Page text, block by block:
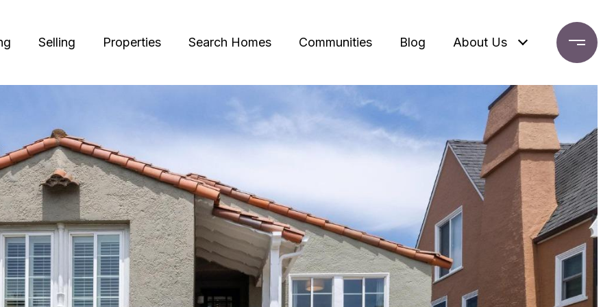
Selling Properties Search Homes Communities Blog About Us
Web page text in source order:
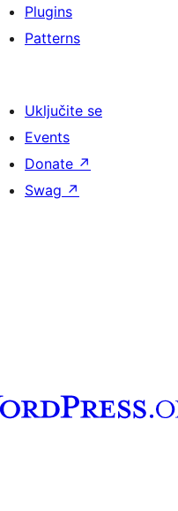
Plugins
Patterns
Uključite se
Events
Donate ↗
Swag ↗
channel
Tumblr account
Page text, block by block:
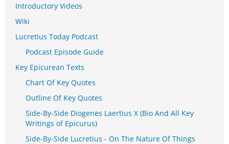
Introductory Videos
Wiki
Lucretius Today Podcast
Podcast Episode Guide
Key Epicurean Texts
Chart Of Key Quotes
Outline Of Key Quotes
Side-By-Side Diogenes Laertius X (Bio And All Key
Writings of Epicurus)
Side-By-Side Lucretius - On The Nature Of Things
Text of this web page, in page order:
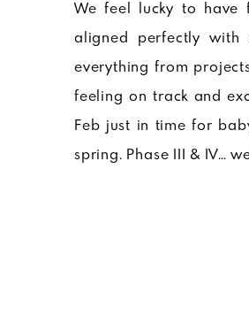
We feel lucky to have
aligned perfectly with
everything from
feeling on track and
Feb just in time for
spring. Phase III & IV…
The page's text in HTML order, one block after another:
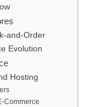
and-Order
Evolution
Hosting
Commerce
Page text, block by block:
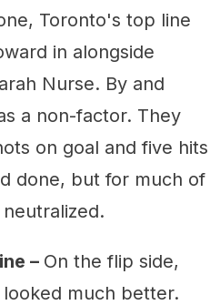
Toronto's top line
in alongside
Nurse. By and
a non-factor. They
on goal and five hits
done, but for much of
– On the flip side,
much better.
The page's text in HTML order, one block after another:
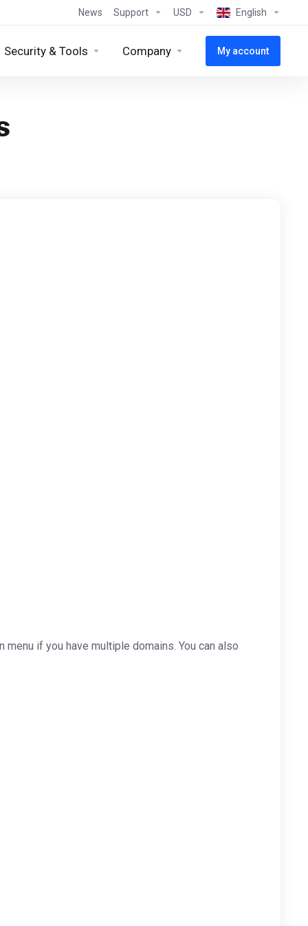
News Support USD English
Security & Tools Company My account
if you have multiple domains. You can also
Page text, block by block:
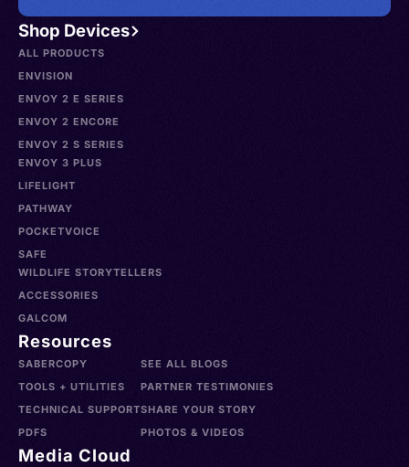
Shop Devices
ALL PRODUCTS
ENVISION
ENVOY 2 E SERIES
ENVOY 2 ENCORE
ENVOY 2 S SERIES
ENVOY 3 PLUS
LIFELIGHT
PATHWAY
POCKETVOICE
SAFE
WILDLIFE STORYTELLERS
ACCESSORIES
GALCOM
Resources
SABERCOPY
TOOLS + UTILITIES
TECHNICAL SUPPORT
PDFS
SEE ALL BLOGS
PARTNER TESTIMONIES
SHARE YOUR STORY
PHOTOS & VIDEOS
Media Cloud
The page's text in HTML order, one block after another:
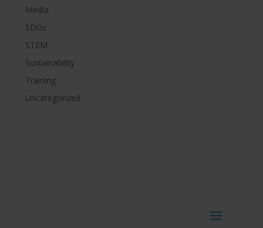
Media
SDGs
STEM
Sustainability
Training
Uncategorized
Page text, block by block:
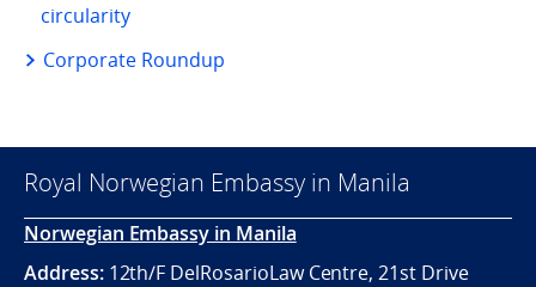
circularity
Corporate Roundup
Royal Norwegian Embassy in Manila
Norwegian Embassy in Manila
Address:12th/F DelRosarioLaw Centre, 21st Drive
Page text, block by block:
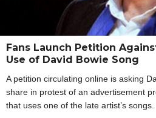
Fans Launch Petition
Use of David Bowie Song
A petition circulating online is asking
share in protest of an advertisement
that uses one of the late artist’s songs.
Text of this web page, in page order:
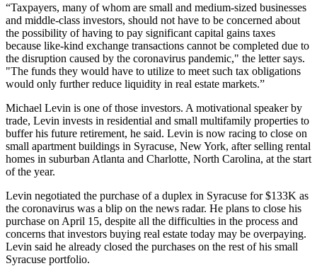
“Taxpayers, many of whom are small and medium-sized businesses
and middle-class investors, should not have to be concerned about
the possibility of having to pay significant capital gains taxes
because like-kind exchange transactions cannot be completed due to
the disruption caused by the coronavirus pandemic," the letter says.
"The funds they would have to utilize to meet such tax obligations
would only further reduce liquidity in real estate markets.”
Michael Levin is one of those investors. A motivational speaker by
trade, Levin invests in residential and small multifamily properties to
buffer his future retirement, he said. Levin is now racing to close on
small apartment buildings in Syracuse, New York, after selling rental
homes in suburban Atlanta and Charlotte, North Carolina, at the start
of the year.
Levin negotiated the purchase of a duplex in Syracuse for $133K as
the coronavirus was a blip on the news radar. He plans to close his
purchase on April 15, despite all the difficulties in the process and
concerns that investors buying real estate today may be overpaying.
Levin said he already closed the purchases on the rest of his small
Syracuse portfolio.

▶ **Problem details**
A verbatim copy of the material is needed; pictures are not to appear in it.

▶ **Exercise response**
Page text, block by block:
Selling Properties Search Homes Communities Blog About Us
Web page text in source order:
Plugins
Patterns
Uključite se
Events
Donate ↗
Swag ↗
channel
Tumblr account
Page text, block by block:
Introductory Videos
Wiki
Lucretius Today Podcast
Podcast Episode Guide
Key Epicurean Texts
Chart Of Key Quotes
Outline Of Key Quotes
Side-By-Side Diogenes Laertius X (Bio And All Key
Writings of Epicurus)
Side-By-Side Lucretius - On The Nature Of Things
Text of this web page, in page order:
We feel lucky to have
aligned perfectly with
everything from
feeling on track and
Feb just in time for
spring. Phase III & IV…
The page's text in HTML order, one block after another:
and-Order
Evolution
Hosting
Commerce
Page text, block by block:
Toronto's top line
in alongside
Nurse. By and
a non-factor. They
on goal and five hits
done, but for much of
– On the flip side,
much better.
The page's text in HTML order, one block after another:
News Support USD English
Security & Tools Company My account
if you have multiple domains. You can also
Page text, block by block:
Shop Devices
ALL PRODUCTS
ENVISION
ENVOY 2 E SERIES
ENVOY 2 ENCORE
ENVOY 2 S SERIES
ENVOY 3 PLUS
LIFELIGHT
PATHWAY
POCKETVOICE
SAFE
WILDLIFE STORYTELLERS
ACCESSORIES
GALCOM
Resources
SABERCOPY
TOOLS + UTILITIES
TECHNICAL SUPPORT
PDFS
SEE ALL BLOGS
PARTNER TESTIMONIES
SHARE YOUR STORY
PHOTOS & VIDEOS
Media Cloud
The page's text in HTML order, one block after another:
Media
SDGs
STEM
Sustainability
Training
Uncategorized
Page text, block by block:
circularity
Corporate Roundup
Royal Norwegian Embassy in Manila
Norwegian Embassy in Manila
Address:12th/F DelRosarioLaw Centre, 21st Drive
Page text, block by block:
Fans Launch Petition
Use of David Bowie Song
A petition circulating online is asking
share in protest of an advertisement
that uses one of the late artist’s songs.
Text of this web page, in page order:
“Taxpayers, many of whom are small and medium-sized businesses
and middle-class investors, should not have to be concerned about
the possibility of having to pay significant capital gains taxes
because like-kind exchange transactions cannot be completed due to
the disruption caused by the coronavirus pandemic," the letter says.
"The funds they would have to utilize to meet such tax obligations
would only further reduce liquidity in real estate markets.”
Michael Levin is one of those investors. A motivational speaker by
trade, Levin invests in residential and small multifamily properties to
buffer his future retirement, he said. Levin is now racing to close on
small apartment buildings in Syracuse, New York, after selling rental
homes in suburban Atlanta and Charlotte, North Carolina, at the start
of the year.
Levin negotiated the purchase of a duplex in Syracuse for $133K as
the coronavirus was a blip on the news radar. He plans to close his
purchase on April 15, despite all the difficulties in the process and
concerns that investors buying real estate today may be overpaying.
Levin said he already closed the purchases on the rest of his small
Syracuse portfolio.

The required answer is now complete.